> **Task goal**
Begin the copy at the line containing "For each line below, return its centre" in the data below and end it at the line containing "Stroke Management: Posthospitalization", keeping each line exact and leaving out pictures.
= Beginning of Section =
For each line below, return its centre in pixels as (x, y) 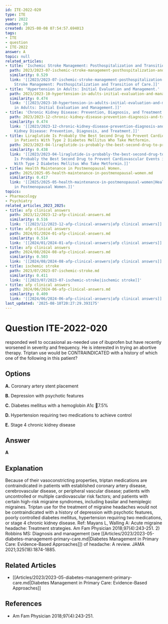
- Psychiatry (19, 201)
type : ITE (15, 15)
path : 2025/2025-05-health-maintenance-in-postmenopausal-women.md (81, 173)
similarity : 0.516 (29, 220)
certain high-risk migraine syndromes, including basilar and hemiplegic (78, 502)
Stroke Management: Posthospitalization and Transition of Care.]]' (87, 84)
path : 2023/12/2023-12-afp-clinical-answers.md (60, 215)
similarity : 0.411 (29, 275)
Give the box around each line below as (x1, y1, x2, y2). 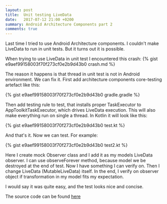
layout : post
= End of Section =
= Beginning of Section =
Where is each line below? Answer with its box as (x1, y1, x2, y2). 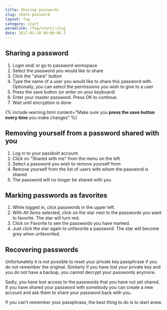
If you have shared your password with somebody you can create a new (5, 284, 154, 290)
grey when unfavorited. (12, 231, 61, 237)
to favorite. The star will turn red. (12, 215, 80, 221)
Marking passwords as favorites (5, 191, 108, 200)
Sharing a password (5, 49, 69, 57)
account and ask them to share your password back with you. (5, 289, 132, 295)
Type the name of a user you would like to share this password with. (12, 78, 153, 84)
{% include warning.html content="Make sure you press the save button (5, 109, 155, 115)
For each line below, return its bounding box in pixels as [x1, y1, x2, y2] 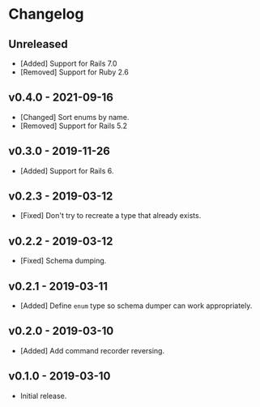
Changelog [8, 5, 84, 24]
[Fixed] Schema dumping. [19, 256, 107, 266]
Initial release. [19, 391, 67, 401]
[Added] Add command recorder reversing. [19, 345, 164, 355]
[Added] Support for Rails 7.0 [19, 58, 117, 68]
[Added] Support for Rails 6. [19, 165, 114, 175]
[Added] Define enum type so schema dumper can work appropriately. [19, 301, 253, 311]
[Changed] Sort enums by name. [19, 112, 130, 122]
= End of Section =
> **Task solution**
For each line below, return its centre in pixels as (x, y) 
- Psychiatry (19, 201)
type : ITE (15, 15)
path : 2025/2025-05-health-maintenance-in-postmenopausal-women.md (81, 173)
similarity : 0.516 (29, 220)
certain high-risk migraine syndromes, including basilar and hemiplegic (78, 502)
Stroke Management: Posthospitalization and Transition of Care.]]' (87, 84)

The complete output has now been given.